8. Nyrius Aries Home+

7. IOGear SharePro

6. Nyrius Orion WS55

5. DVDO Air 4K

4. J-Tech Digital HDBT219

3. IOGear GH60

2. IOGear GW3D

1. J-Tech Digital Long Range

Special Honors

Ikan Blitz If you're in the AV production field, you may already be aware of Ikan. They serve to provide instant transmission, generally over a line of sight, and can be found at film studios around the world. If you're looking for this kind of professional-grade solution, you're probably willing to spend a lot, which you'll have to do for any of their products. But you're faced with one of the biggest selections of commercial wireless video transmission on the market. ikancorp.com

Teradek Bolt 4K This particular product is aimed squarely at multimedia pros. It boasts a number of advanced features, including 256-bit AES encryption and complete support for HDR content. It pairs well with a high-end movie camera and won't impede true 10-bit color depth over long distances. Of course, such powerful technology costs several thousand dollars. teradek.com

Editor's Notes

July 03, 2019:

If you simply can't run a wire to complete your home theater, there are plenty of adapters that can do the job wirelessly. You'll find that user reviews run the gamut from glowing to raging on many options, and a lot of that has to do with the uncertainty of an individual home's network situation. These devices generally use frequencies from 2.4 to 5.9 gigahertz, and depending on how many wireless devices you (and your neighbors) use at any given time, they can run into electromagnetic interference. So if you want to get the best out of these, you'll need to analyze and streamline the various signals in the device's neighborhood.
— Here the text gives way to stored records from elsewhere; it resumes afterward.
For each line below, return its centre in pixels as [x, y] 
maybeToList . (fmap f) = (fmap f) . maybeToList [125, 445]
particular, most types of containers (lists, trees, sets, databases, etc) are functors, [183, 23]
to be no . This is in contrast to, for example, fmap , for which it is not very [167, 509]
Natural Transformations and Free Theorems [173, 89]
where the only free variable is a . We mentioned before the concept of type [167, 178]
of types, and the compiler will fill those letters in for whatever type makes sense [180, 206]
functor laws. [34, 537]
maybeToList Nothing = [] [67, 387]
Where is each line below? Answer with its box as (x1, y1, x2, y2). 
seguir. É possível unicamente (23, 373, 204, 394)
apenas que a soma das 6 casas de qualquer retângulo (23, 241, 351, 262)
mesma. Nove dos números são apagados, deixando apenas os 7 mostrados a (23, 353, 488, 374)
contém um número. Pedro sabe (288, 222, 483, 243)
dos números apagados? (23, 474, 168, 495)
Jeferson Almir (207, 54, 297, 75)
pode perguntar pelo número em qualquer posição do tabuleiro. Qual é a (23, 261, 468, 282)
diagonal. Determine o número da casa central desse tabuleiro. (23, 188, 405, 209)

If you're willing to delve into the specifics of your home network, there are some 4K-capable options that can serve you well. J-Tech makes a couple, as do IOGear and DVDO. Some of these use the 60-gigahertz band, while others use the WHDI protocol or the related GigExtreme technology. If they don't have a clear path to the receiver, though, performance may suffer, especially with the high-frequency models.
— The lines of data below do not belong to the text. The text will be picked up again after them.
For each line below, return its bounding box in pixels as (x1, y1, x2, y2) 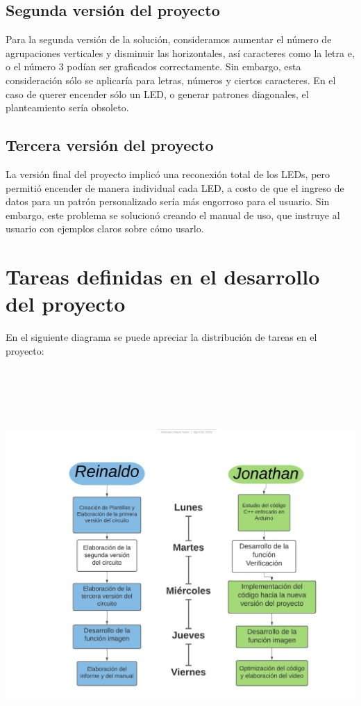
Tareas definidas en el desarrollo (6, 262, 320, 291)
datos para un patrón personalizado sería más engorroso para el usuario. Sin (6, 194, 330, 209)
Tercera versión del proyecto (6, 134, 214, 156)
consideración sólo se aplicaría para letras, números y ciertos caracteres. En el (6, 72, 336, 87)
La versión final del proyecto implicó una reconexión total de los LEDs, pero (6, 166, 330, 181)
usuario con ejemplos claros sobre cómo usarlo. (6, 221, 204, 236)
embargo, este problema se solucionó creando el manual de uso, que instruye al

For full HD content, IOGear and Nyrius make great options that are relatively easy for the average consumer to set up and use. One of the positive aspects of these is that because they don't require as much bandwidth as 4K transmission, they can be a little more forgiving regarding interference. Some, like J-Tech's, even claim to reach several hundred feet, though in the real world that's not likely to happen. And if you're looking for something portable that you can take to a business meeting or hotel, the IOGear SharePro is especially easy to use and is small enough to slip into a bag or briefcase.

A Theater In Any Room

Myriad services now offer high-definition streaming of movies, TV shows, news, and sports.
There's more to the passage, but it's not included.